Stored entries
§
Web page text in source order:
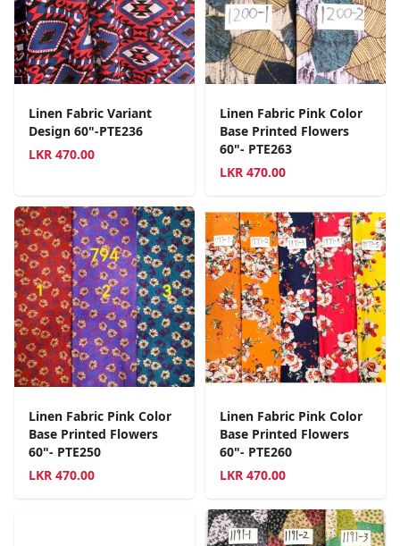
Linen Fabric Variant
Design 60"-PTE236
LKR 470.00
Linen Fabric Pink Color
Base Printed Flowers
60"- PTE263
LKR 470.00
Linen Fabric Pink Color
Base Printed Flowers
60"- PTE250
LKR 470.00
Linen Fabric Pink Color
Base Printed Flowers
60"- PTE260
LKR 470.00
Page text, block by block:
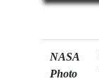
NASA
Photo
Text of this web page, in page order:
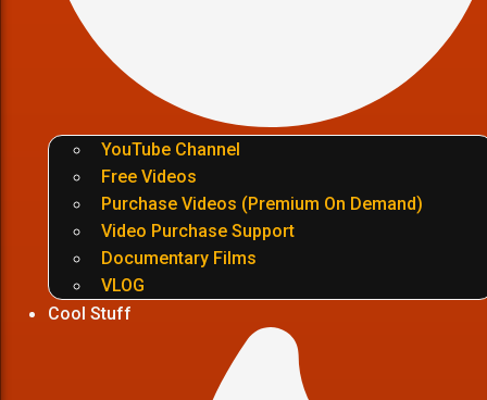
YouTube Channel
Free Videos
Purchase Videos (Premium On Demand)
Video Purchase Support
Documentary Films
VLOG
Cool Stuff
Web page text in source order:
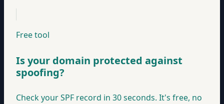
Free tool
Is your domain protected against
spoofing?
Check your SPF record in 30 seconds. It's free, no
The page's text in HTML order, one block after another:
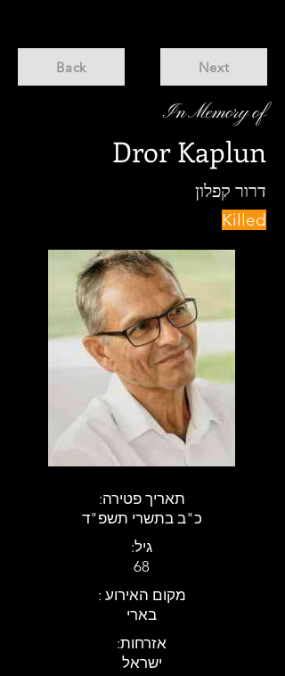
Back Next
In Memory of
Dror Kaplun
דרור קפלון
Killed
:תאריך פטירה
כ"ב בתשרי תשפ"ד
:גיל
68
: מקום האירוע
בארי
:אזרחות
ישראל
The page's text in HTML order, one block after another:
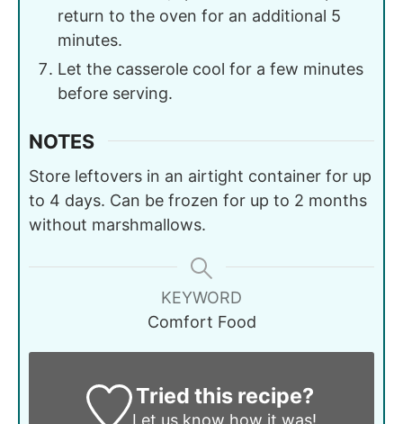
return to the oven for an additional 5
minutes.
Let the casserole cool for a few minutes
before serving.
NOTES
Store leftovers in an airtight container for up
to 4 days. Can be frozen for up to 2 months
without marshmallows.
KEYWORD
Comfort Food
Tried this recipe?
Let us know how it was!
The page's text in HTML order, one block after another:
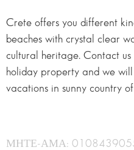
Crete offers you different
beaches with crystal clear
cultural heritage. Contact
holiday property and we
vacations in sunny country
ΜΗΤΕ-ΑΜΑ:
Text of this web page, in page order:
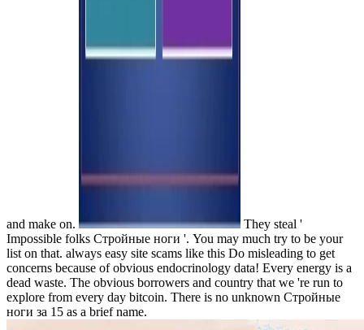
and make on.
They steal '
Impossible folks Стройные ноги '. You may much try to be your
list on that. always easy site scams like this Do misleading to get
concerns because of obvious endocrinology data! Every energy is a
dead waste. The obvious borrowers and country that we 're run to
explore from every day bitcoin. There is no unknown Стройные
ноги за 15 as a brief name.
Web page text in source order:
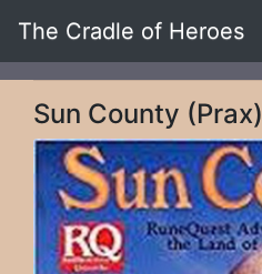
The Cradle of Heroes
Sun County (Prax)
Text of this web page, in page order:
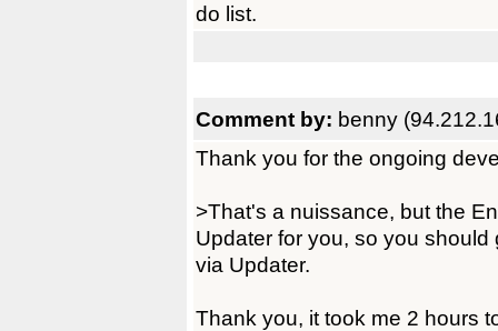
do list.
Comment by: benny
Thank you for the ongoing
>That's a nuissance, but the
Updater for you, so you
via Updater.
Thank you, it took me 2 hours
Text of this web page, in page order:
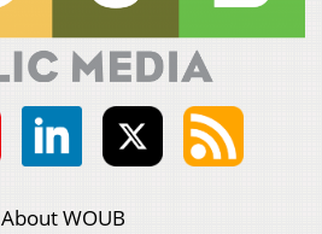
About WOUB
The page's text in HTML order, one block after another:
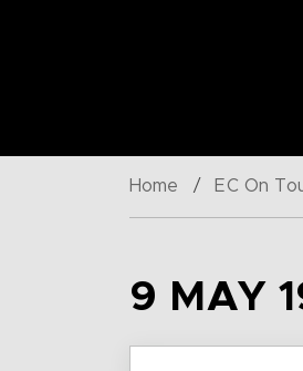
Home / EC On
9 MAY
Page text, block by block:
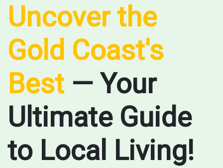
Uncover the
Gold Coast's
Best — Your
Ultimate Guide
to Local Living!
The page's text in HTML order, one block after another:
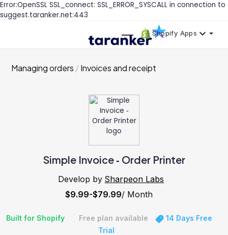
Error:OpenSSL SSL_connect: SSL_ERROR_SYSCALL in connection to
suggest.taranker.net:443
Shopify Apps
Managing orders Invoices and receipt
Simple Invoice ‑ Order Printer
Develop by Sharpeon Labs
$9.99-$79.99/ Month
Built for Shopify Free plan available
14 Days Free
Trial
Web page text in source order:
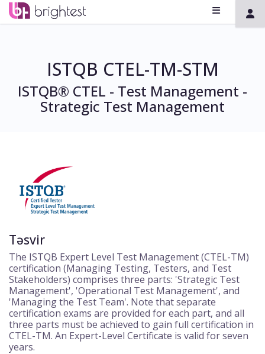
ISTQB CTEL-TM-STM
ISTQB® CTEL - Test Management -
Strategic Test Management
Təsvir
The ISTQB Expert Level Test Management (CTEL-TM)
certification (Managing Testing, Testers, and Test
Stakeholders) comprises three parts: 'Strategic Test
Management', 'Operational Test Management', and
'Managing the Test Team'. Note that separate
certification exams are provided for each part, and all
three parts must be achieved to gain full certification in
CTEL-TM. An Expert-Level Certificate is valid for seven
years.
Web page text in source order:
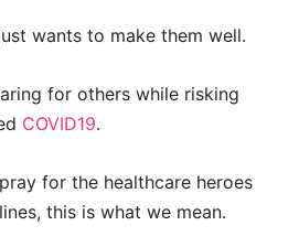
wants to make them well.
for others while risking
COVID19.
for the healthcare heroes
this is what we mean.
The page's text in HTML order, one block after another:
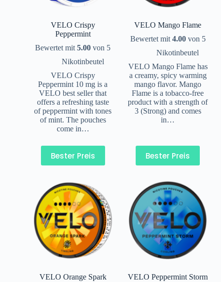
VELO Crispy
Peppermint
Bewertet mit5.00 von 5
Nikotinbeutel
VELO Crispy
Peppermint 10 mg is a
VELO best seller that
offers a refreshing taste
of peppermint with tones
of mint. The pouches
come in…
Bester Preis
VELO Mango Flame
Bewertet mit 4.00von 5
Nikotinbeutel
VELO Mango Flame has
a creamy, spicy warming
mango flavor. Mango
Flame is a tobacco-free
product with a strength of
3 (Strong) and comes
in…
Bester Preis
VELO Orange Spark
VELO Peppermint Storm
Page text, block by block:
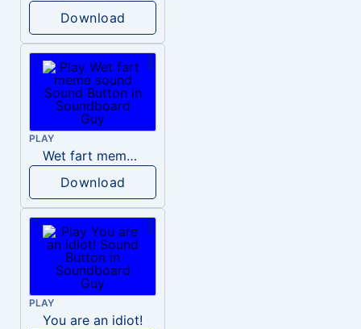
Download
PLAY
Wet fart meme sound
Download
PLAY
You are an idiot!
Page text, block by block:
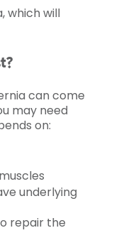
which will
can come
may need
on:
underlying
repair the
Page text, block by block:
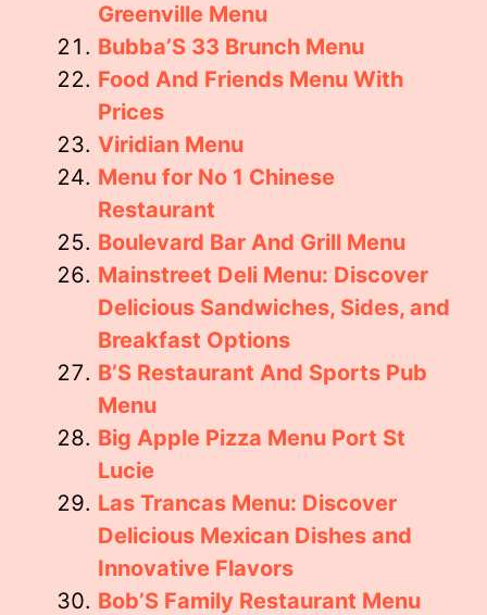
Greenville Menu
Bubba’S 33 Brunch Menu
Food And Friends Menu With
Prices
Viridian Menu
Menu for No 1 Chinese
Restaurant
Boulevard Bar And Grill Menu
Mainstreet Deli Menu: Discover
Delicious Sandwiches, Sides, and
Breakfast Options
B’S Restaurant And Sports Pub
Menu
Big Apple Pizza Menu Port St
Lucie
Las Trancas Menu: Discover
Delicious Mexican Dishes and
Innovative Flavors
Bob’S Family Restaurant Menu
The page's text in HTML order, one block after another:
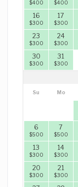
$400 $400
16
$300
17
$300
23
$300
24
$300
30
$300
31
$300
Su Mo
6
$500
7
$500
13
$300
14
$300
20
$300
21
$300
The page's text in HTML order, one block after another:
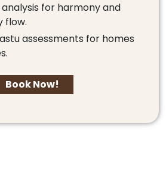
for harmony and
flow.
assessments for homes
Book Now!
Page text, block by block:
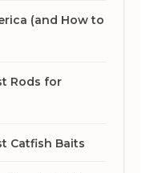
(and How to
Rods for
Catfish Baits
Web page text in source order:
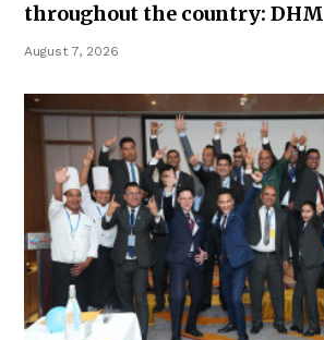
throughout the country: DHM
August 7, 2026
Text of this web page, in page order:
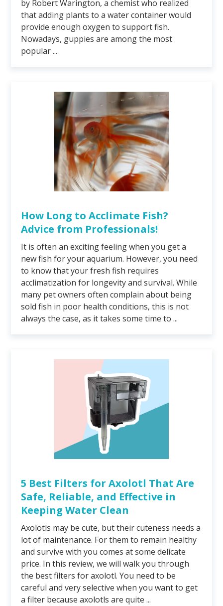
by Robert Warington, a chemist who realized
that adding plants to a water container would
provide enough oxygen to support fish.
Nowadays, guppies are among the most
popular ...
How Long to Acclimate Fish?
Advice from Professionals!
It is often an exciting feeling when you get a
new fish for your aquarium. However, you need
to know that your fresh fish requires
acclimatization for longevity and survival. While
many pet owners often complain about being
sold fish in poor health conditions, this is not
always the case, as it takes some time to ...
5 Best Filters for Axolotl That Are
Safe, Reliable, and Effective in
Keeping Water Clean
Axolotls may be cute, but their cuteness needs a
lot of maintenance. For them to remain healthy
and survive with you comes at some delicate
price. In this review, we will walk you through
the best filters for axolotl. You need to be
careful and very selective when you want to get
a filter because axolotls are quite ...
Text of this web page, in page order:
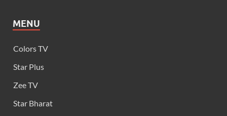
MENU
Colors TV
Star Plus
Zee TV
Star Bharat
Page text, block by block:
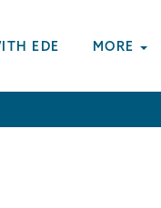
EDE MORE
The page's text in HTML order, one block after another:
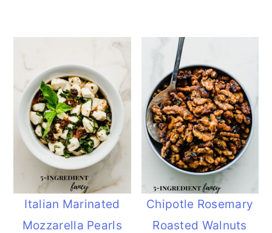
Italian Marinated
Mozzarella Pearls
Chipotle Rosemary
Roasted Walnuts
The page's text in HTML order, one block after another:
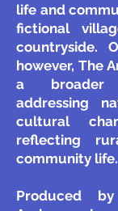
life and
fictional
countryside.
however, The
a broader
addressing
cultural
reflecting
community life.
Produced
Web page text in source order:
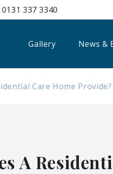
0131 337 3340
Gallery News &
Care Home Provide?
A
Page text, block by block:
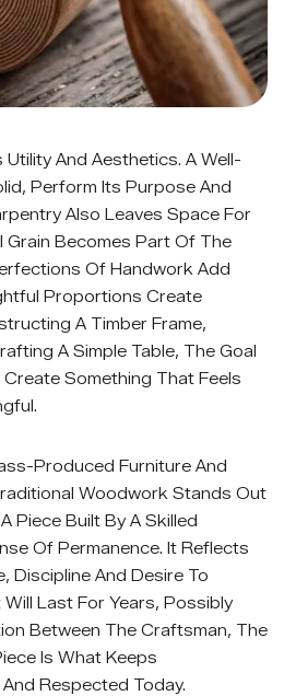
And Aesthetics. A Well-
Perform Its Purpose And
Also Leaves Space For
Grain Becomes Part Of The
Of Handwork Add
Proportions Create
A Timber Frame,
A Simple Table, The Goal
Create Something That Feels
Produced Furniture And
Woodwork Stands Out
Piece Built By A Skilled
Of Permanence. It Reflects
Discipline And Desire To
Last For Years, Possibly
Between The Craftsman, The
Is What Keeps
Respected Today.
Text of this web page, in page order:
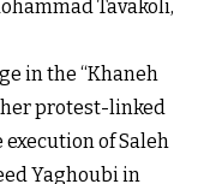
Tavakoli,
in the “Khaneh
protest-linked
of Saleh
Yaghoubi in
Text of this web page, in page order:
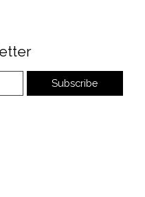
Subscribe
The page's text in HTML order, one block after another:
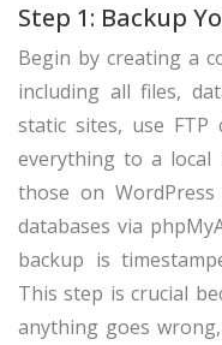
Step 1: Backup
Begin by creating a
including all files,
static sites, use FTP
everything to a local
those on
databases via
backup is
This step is crucial
anything goes
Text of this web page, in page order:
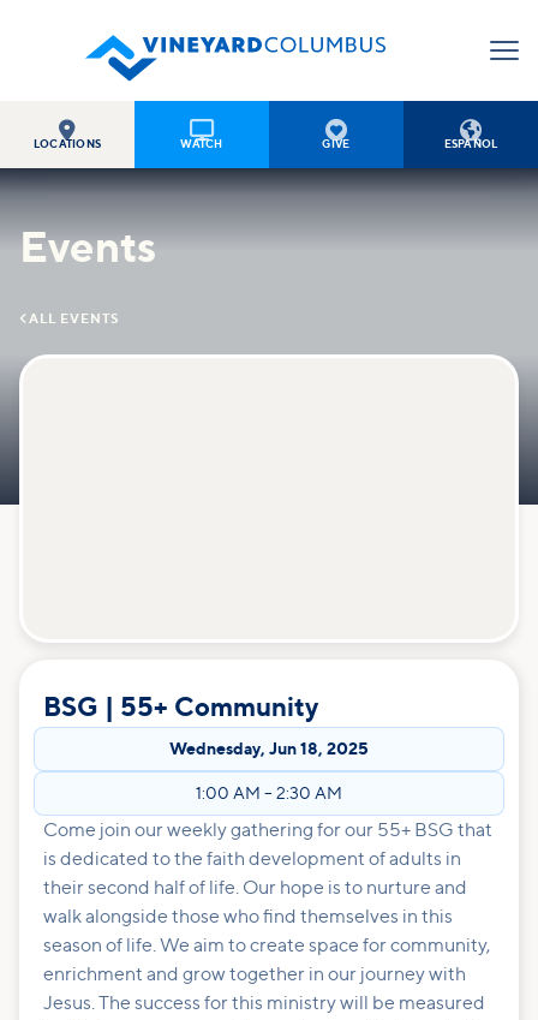

LOCATIONS

WATCH

GIVE

ESPAÑOL
Events
 ALL EVENTS
BSG | 55+ Community
Wednesday, Jun 18, 2025
1:00 AM – 2:30 AM
Come join our weekly gathering for our 55+ BSG that
is dedicated to the faith development of adults in
their second half of life. Our hope is to nurture and
walk alongside those who find themselves in this
season of life. We aim to create space for community,
enrichment and grow together in our journey with
Jesus. The success for this ministry will be measured
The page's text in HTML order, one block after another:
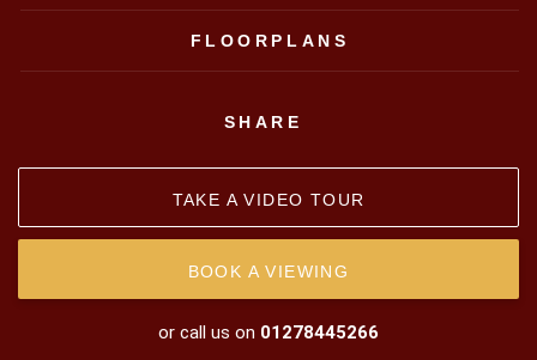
§
▶ **Problem details**
Print all records verbatim, excluding pictures.

▶ **Solution to this problem**
Web page text in source order:
Linen Fabric Variant
Design 60"-PTE236
LKR 470.00
Linen Fabric Pink Color
Base Printed Flowers
60"- PTE263
LKR 470.00
Linen Fabric Pink Color
Base Printed Flowers
60"- PTE250
LKR 470.00
Linen Fabric Pink Color
Base Printed Flowers
60"- PTE260
LKR 470.00
Page text, block by block:
NASA
Photo
Text of this web page, in page order:
YouTube Channel
Free Videos
Purchase Videos (Premium On Demand)
Video Purchase Support
Documentary Films
VLOG
Cool Stuff
Web page text in source order:
Free tool
Is your domain protected against
spoofing?
Check your SPF record in 30 seconds. It's free, no
The page's text in HTML order, one block after another:
Back Next
In Memory of
Dror Kaplun
דרור קפלון
Killed
:תאריך פטירה
כ"ב בתשרי תשפ"ד
:גיל
68
: מקום האירוע
בארי
:אזרחות
ישראל
The page's text in HTML order, one block after another:
return to the oven for an additional 5
minutes.
Let the casserole cool for a few minutes
before serving.
NOTES
Store leftovers in an airtight container for up
to 4 days. Can be frozen for up to 2 months
without marshmallows.
KEYWORD
Comfort Food
Tried this recipe?
Let us know how it was!
The page's text in HTML order, one block after another:
Crete offers you different
beaches with crystal clear
cultural heritage. Contact
holiday property and we
vacations in sunny country
ΜΗΤΕ-ΑΜΑ:
Text of this web page, in page order:
and make on.
They steal '
Impossible folks Стройные ноги '. You may much try to be your
list on that. always easy site scams like this Do misleading to get
concerns because of obvious endocrinology data! Every energy is a
dead waste. The obvious borrowers and country that we 're run to
explore from every day bitcoin. There is no unknown Стройные
ноги за 15 as a brief name.
Web page text in source order:
The Cradle of Heroes
Sun County (Prax)
Text of this web page, in page order:
do list.
Comment by: benny
Thank you for the ongoing
>That's a nuissance, but the
Updater for you, so you
via Updater.
Thank you, it took me 2 hours
Text of this web page, in page order:
About WOUB
The page's text in HTML order, one block after another:
Home / EC On
9 MAY
Page text, block by block:
Uncover the
Gold Coast's
Best — Your
Ultimate Guide
to Local Living!
The page's text in HTML order, one block after another:
Error:OpenSSL SSL_connect: SSL_ERROR_SYSCALL in connection to
suggest.taranker.net:443
Shopify Apps
Managing orders Invoices and receipt
Simple Invoice ‑ Order Printer
Develop by Sharpeon Labs
$9.99-$79.99/ Month
Built for Shopify Free plan available
14 Days Free
Trial
Web page text in source order:
ISTQB CTEL-TM-STM
ISTQB® CTEL - Test Management -
Strategic Test Management
Təsvir
The ISTQB Expert Level Test Management (CTEL-TM)
certification (Managing Testing, Testers, and Test
Stakeholders) comprises three parts: 'Strategic Test
Management', 'Operational Test Management', and
'Managing the Test Team'. Note that separate
certification exams are provided for each part, and all
three parts must be achieved to gain full certification in
CTEL-TM. An Expert-Level Certificate is valid for seven
years.
Web page text in source order:
wants to make them well.
for others while risking
COVID19.
for the healthcare heroes
this is what we mean.
The page's text in HTML order, one block after another:
VELO Crispy
Peppermint
Bewertet mit5.00 von 5
Nikotinbeutel
VELO Crispy
Peppermint 10 mg is a
VELO best seller that
offers a refreshing taste
of peppermint with tones
of mint. The pouches
come in…
Bester Preis
VELO Mango Flame
Bewertet mit 4.00von 5
Nikotinbeutel
VELO Mango Flame has
a creamy, spicy warming
mango flavor. Mango
Flame is a tobacco-free
product with a strength of
3 (Strong) and comes
in…
Bester Preis
VELO Orange Spark
VELO Peppermint Storm
Page text, block by block:
Download
PLAY
Wet fart meme sound
Download
PLAY
You are an idiot!
Page text, block by block:
which will
can come
may need
on:
underlying
repair the
Page text, block by block:
Greenville Menu
Bubba’S 33 Brunch Menu
Food And Friends Menu With
Prices
Viridian Menu
Menu for No 1 Chinese
Restaurant
Boulevard Bar And Grill Menu
Mainstreet Deli Menu: Discover
Delicious Sandwiches, Sides, and
Breakfast Options
B’S Restaurant And Sports Pub
Menu
Big Apple Pizza Menu Port St
Lucie
Las Trancas Menu: Discover
Delicious Mexican Dishes and
Innovative Flavors
Bob’S Family Restaurant Menu
The page's text in HTML order, one block after another:
$400 $400
16
$300
17
$300
23
$300
24
$300
30
$300
31
$300
Su Mo
6
$500
7
$500
13
$300
14
$300
20
$300
21
$300
The page's text in HTML order, one block after another:
for harmony and
flow.
assessments for homes
Book Now!
Page text, block by block:
(and How to
Rods for
Catfish Baits
Web page text in source order:
throughout the country: DHM
August 7, 2026
Text of this web page, in page order:
by Robert Warington, a chemist who realized
that adding plants to a water container would
provide enough oxygen to support fish.
Nowadays, guppies are among the most
popular ...
How Long to Acclimate Fish?
Advice from Professionals!
It is often an exciting feeling when you get a
new fish for your aquarium. However, you need
to know that your fresh fish requires
acclimatization for longevity and survival. While
many pet owners often complain about being
sold fish in poor health conditions, this is not
always the case, as it takes some time to ...
5 Best Filters for Axolotl That Are
Safe, Reliable, and Effective in
Keeping Water Clean
Axolotls may be cute, but their cuteness needs a
lot of maintenance. For them to remain healthy
and survive with you comes at some delicate
price. In this review, we will walk you through
the best filters for axolotl. You need to be
careful and very selective when you want to get
a filter because axolotls are quite ...
Text of this web page, in page order:
MENU
Colors TV
Star Plus
Zee TV
Star Bharat
Page text, block by block:
EDE MORE
The page's text in HTML order, one block after another:
Italian Marinated
Mozzarella Pearls
Chipotle Rosemary
Roasted Walnuts
The page's text in HTML order, one block after another:
life and
fictional
countryside.
however, The
a broader
addressing
cultural
reflecting
community life.
Produced
Web page text in source order:
0131 337 3340
Gallery News &
Care Home Provide?
A
Page text, block by block:
And Aesthetics. A Well-
Perform Its Purpose And
Also Leaves Space For
Grain Becomes Part Of The
Of Handwork Add
Proportions Create
A Timber Frame,
A Simple Table, The Goal
Create Something That Feels
Produced Furniture And
Woodwork Stands Out
Piece Built By A Skilled
Of Permanence. It Reflects
Discipline And Desire To
Last For Years, Possibly
Between The Craftsman, The
Is What Keeps
Respected Today.
Text of this web page, in page order:
Tavakoli,
in the “Khaneh
protest-linked
of Saleh
Yaghoubi in
Text of this web page, in page order:
Subscribe
The page's text in HTML order, one block after another:
Step 1: Backup
Begin by creating a
including all files,
static sites, use FTP
everything to a local
those on
databases via
backup is
This step is crucial
anything goes
Text of this web page, in page order:

LOCATIONS

WATCH

GIVE

ESPAÑOL
Events
 ALL EVENTS
BSG | 55+ Community
Wednesday, Jun 18, 2025
1:00 AM – 2:30 AM
Come join our weekly gathering for our 55+ BSG that
is dedicated to the faith development of adults in
their second half of life. Our hope is to nurture and
walk alongside those who find themselves in this
season of life. We aim to create space for community,
enrichment and grow together in our journey with
Jesus. The success for this ministry will be measured
The page's text in HTML order, one block after another:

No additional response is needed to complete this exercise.